Fig. 6. E. coli cytochrome c maturation system I.

a An illustration of the Ccm I system, composed of eight proteins named CcmABCDEFGH. The system covalently attaches heme molecules to cytochrome c proteins via three functional complexes. b Two models (left and right panels) of one complex: CcmA₂B₂CD engage CcmE (left panel) and disengage CcmE (right panel). which loads a heme from CcmA₂B₂CD and chaperones it to CcmF. Insets show conserved residues implicated for heme binding in CcmC, CcmD, and CcmE, respectively. Conformational differences between these two models are shown in the middle panel, where the backbone of CcmC was used to superimpose the two models. Viewed from the periplasmic side, the two conformations of CcmA₂B₂ are displayed in blue and grey. Movement relative to CcmC is evident in CcmA₂B₂ but not in CcmD. For clarity, CcmE is omitted in this superposition plot. c A view of interactions between CcmCD and CcmE in their engaged structural model shown in the left panel of (a). CcmCD representations are transparent for clarity. The side chains of interacting residues are shown. His130 and Tyr134 of CcmE are shown in the van der Waals representation, and other interacting residues, including Trp114 and Trp119 from the heme-binding WWD domain of CcmC, are shown in the licorice representation. (d, e) Views of a heme molecule bound in the putative binding-pocket in CcmC, using the structural model in which CcmE is bound to CcmA₂B₂CD as the initial apo structure. A pore for heme access in CcmC manifests, where CcmC is rendered in a surface representation (d). The heme is displayed in van der Waals (d) and licorice (e) representations. The vinyl group expected for His130^CcmE attachment is marked in (e).

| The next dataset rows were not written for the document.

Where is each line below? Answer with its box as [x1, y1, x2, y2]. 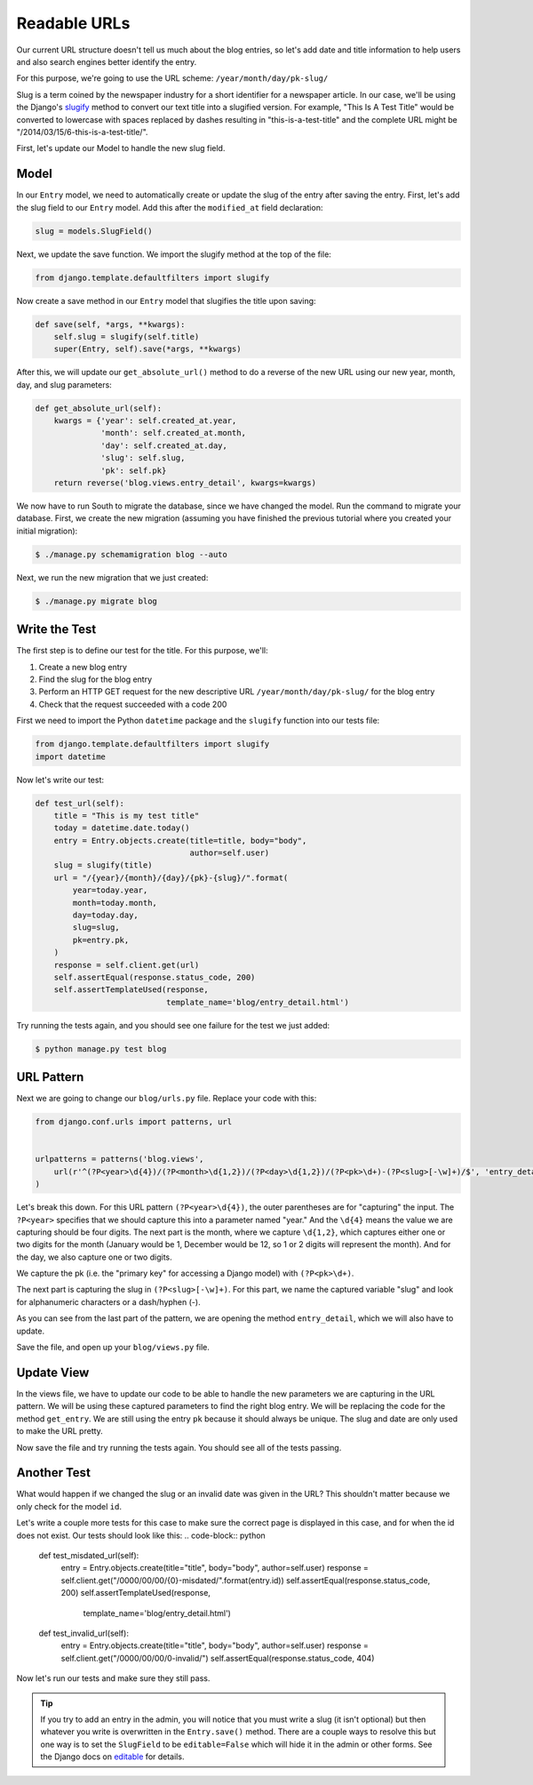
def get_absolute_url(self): [35, 403, 163, 413]
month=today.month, [72, 898, 157, 908]
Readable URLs [16, 13, 131, 33]
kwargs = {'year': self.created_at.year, [53, 416, 237, 426]
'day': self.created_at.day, [100, 440, 228, 451]
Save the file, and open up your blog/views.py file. [16, 1342, 211, 1353]
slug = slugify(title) [53, 860, 153, 870]
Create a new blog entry [38, 661, 128, 672]
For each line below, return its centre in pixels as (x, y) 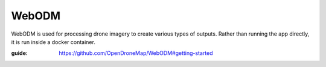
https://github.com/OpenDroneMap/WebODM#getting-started (136, 53)
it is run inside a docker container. (53, 42)
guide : (20, 53)
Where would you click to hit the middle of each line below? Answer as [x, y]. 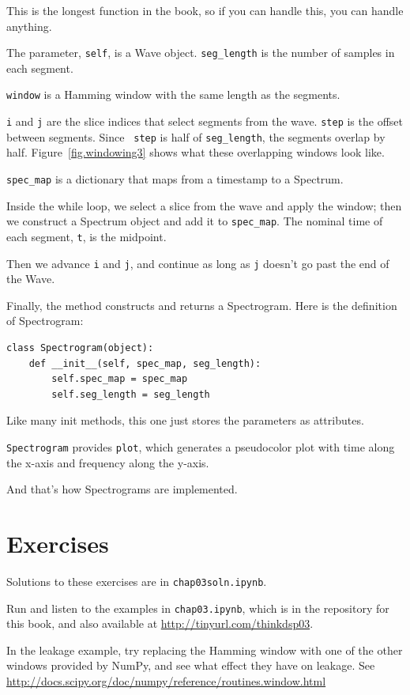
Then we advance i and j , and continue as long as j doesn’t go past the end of [198, 263]
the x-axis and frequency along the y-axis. [108, 462]
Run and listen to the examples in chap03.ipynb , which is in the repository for [198, 608]
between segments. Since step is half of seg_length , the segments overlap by [196, 136]
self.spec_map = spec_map [120, 379]
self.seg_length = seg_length [131, 394]
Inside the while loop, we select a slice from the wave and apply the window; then [204, 205]
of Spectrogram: [45, 321]
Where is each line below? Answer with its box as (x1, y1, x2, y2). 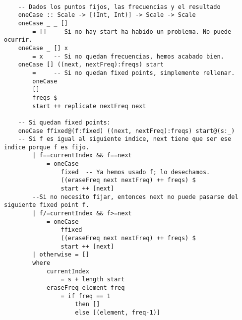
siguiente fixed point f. (4, 201, 89, 209)
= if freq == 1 (60, 292, 111, 300)
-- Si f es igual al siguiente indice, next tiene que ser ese (18, 135, 232, 143)
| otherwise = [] (32, 251, 89, 258)
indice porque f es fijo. (4, 143, 89, 151)
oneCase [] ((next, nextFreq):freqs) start (18, 61, 164, 68)
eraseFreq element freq (46, 284, 125, 291)
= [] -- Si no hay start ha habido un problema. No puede (32, 28, 232, 35)
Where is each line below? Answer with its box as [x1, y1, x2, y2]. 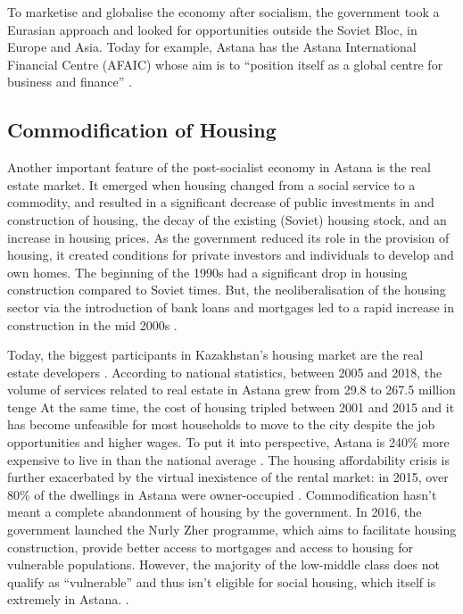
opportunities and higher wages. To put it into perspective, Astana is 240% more [7, 433, 450, 452]
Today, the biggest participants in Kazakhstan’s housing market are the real [7, 345, 424, 364]
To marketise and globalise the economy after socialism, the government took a [7, 3, 440, 21]
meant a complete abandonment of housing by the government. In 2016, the [7, 502, 422, 521]
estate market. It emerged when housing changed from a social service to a [7, 175, 416, 194]
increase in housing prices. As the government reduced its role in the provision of [7, 228, 450, 246]
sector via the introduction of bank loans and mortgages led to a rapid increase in [7, 297, 455, 316]
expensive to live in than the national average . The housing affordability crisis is [7, 450, 450, 469]
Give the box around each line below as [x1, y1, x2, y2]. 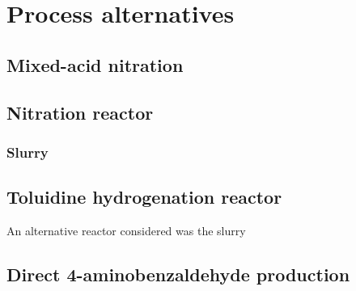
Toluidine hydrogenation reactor [6, 184, 282, 209]
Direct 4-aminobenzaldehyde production [6, 261, 350, 286]
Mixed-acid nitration [6, 52, 184, 77]
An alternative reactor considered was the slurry [6, 221, 246, 238]
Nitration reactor [6, 99, 154, 124]
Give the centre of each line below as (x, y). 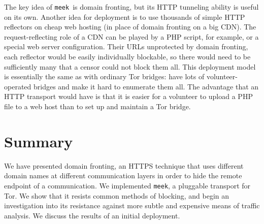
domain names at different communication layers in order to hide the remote (123, 175)
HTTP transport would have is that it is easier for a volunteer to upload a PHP (128, 96)
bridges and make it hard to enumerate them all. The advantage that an (146, 86)
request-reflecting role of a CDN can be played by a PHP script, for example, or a (131, 36)
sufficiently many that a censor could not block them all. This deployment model (130, 66)
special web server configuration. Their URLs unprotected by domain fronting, (126, 46)
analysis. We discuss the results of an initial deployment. (92, 215)
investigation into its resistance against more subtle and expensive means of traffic (132, 205)
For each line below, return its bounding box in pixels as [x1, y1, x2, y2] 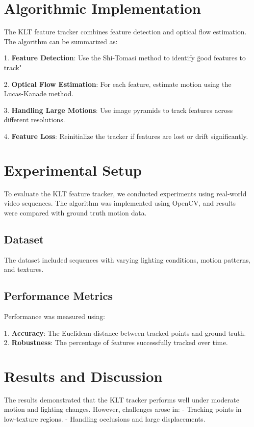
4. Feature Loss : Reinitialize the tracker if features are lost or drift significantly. [4, 131, 248, 141]
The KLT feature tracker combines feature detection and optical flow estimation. [4, 27, 247, 37]
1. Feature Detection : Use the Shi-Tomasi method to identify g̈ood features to [4, 53, 246, 63]
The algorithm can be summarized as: [4, 36, 118, 46]
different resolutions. [4, 114, 65, 125]
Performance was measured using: [4, 311, 105, 321]
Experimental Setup [4, 160, 142, 180]
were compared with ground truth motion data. [4, 207, 147, 217]
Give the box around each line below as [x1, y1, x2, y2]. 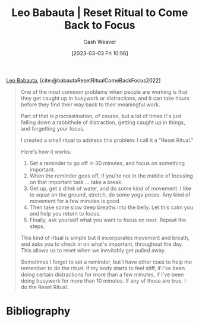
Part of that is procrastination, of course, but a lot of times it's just [20, 112, 182, 119]
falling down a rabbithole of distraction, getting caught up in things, [20, 119, 186, 126]
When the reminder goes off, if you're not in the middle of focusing [29, 172, 193, 179]
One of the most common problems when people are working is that [20, 88, 188, 95]
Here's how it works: [20, 148, 71, 155]
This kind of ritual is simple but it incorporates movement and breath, [20, 234, 190, 241]
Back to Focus [64, 18, 135, 32]
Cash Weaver [83, 38, 116, 45]
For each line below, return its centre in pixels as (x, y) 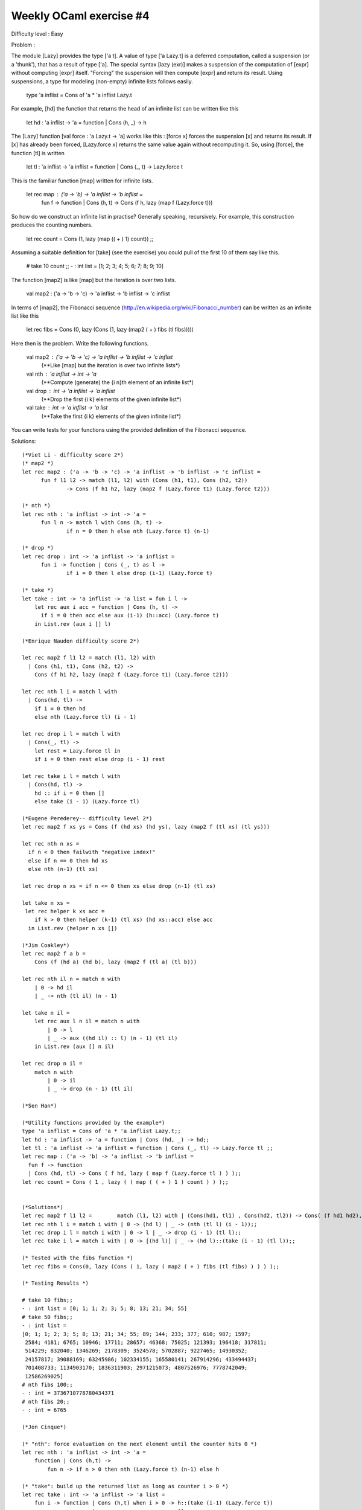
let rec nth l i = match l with (70, 691)
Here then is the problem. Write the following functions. (80, 343)
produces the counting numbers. (52, 225)
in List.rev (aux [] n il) (74, 1047)
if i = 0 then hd (60, 708)
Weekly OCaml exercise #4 (81, 16)
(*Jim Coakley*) (46, 945)
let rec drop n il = (52, 1064)

Fig. 7. Structural models of the CcmEFH complex from E. coli.

a CcmE is believed to deliver heme to CcmF. Two views of a top model generated by AF2Complex are shown in the cartoon representation. The inset shows the key heme handling residues, His130 and Tyr134 of CcmE and the two histidines of CcmF. b Two heme molecules computationally placed in the expected heme-binding sites of CcmF using the model shown in (a). The critical heme Fe-coordinating residues, His173 (P-His1) and His303 (P-His2) for the P-heme delivered by CcmE and eventually attached to an apo-cytochrome c protein and His261 (TM-His1) and His461 (TM-His2) for the cofactor TM-heme are also shown.

Fig. 8. Structural models of the CcmFGH complex with and without apo-cytochrome c substrates (apocyts) from E. coli.

a Two views of a top model of CcmFGH are shown in the same orientations as the two views in Fig. 7a, respectively. The CcmH N-terminal domain moves closer to the heme-binding sites of CcmF, leaving space to accommodate CcmG that now binds CcmF with CcmH. Critical cysteines of the CXXC motifs of CcmG (Cys80 and Cys83) and H (Cys43 and Cys46), and the P-heme-binding histidines (His173 and His303) of CcmE are shown in the vdW representations in the inset. b Superposition of 22 AF2Complex  models of the CcmEFH and apocyt acceptors. CcmFGH complexes are shown in lines, and apocyts are shown as cyan tubes. All apocyts are found within the same groove formed by the three Ccm proteins. The superposition used the backbone atoms of CcmFGH as the reference. The sulfur atoms from the CXXC motifs of apocyts are shown in orange spheres to differentiate from those of CcmGH. c A heme molecule computationally docked to the P-heme binding site in CcmF using one of the models shown in (b). One of the Cys residues of apocyt is found within 4 Å from Cys46 of CcmH. The distance between the other Cys residue of apocyt and the 8-vinyl group of the heme is about 16 Å.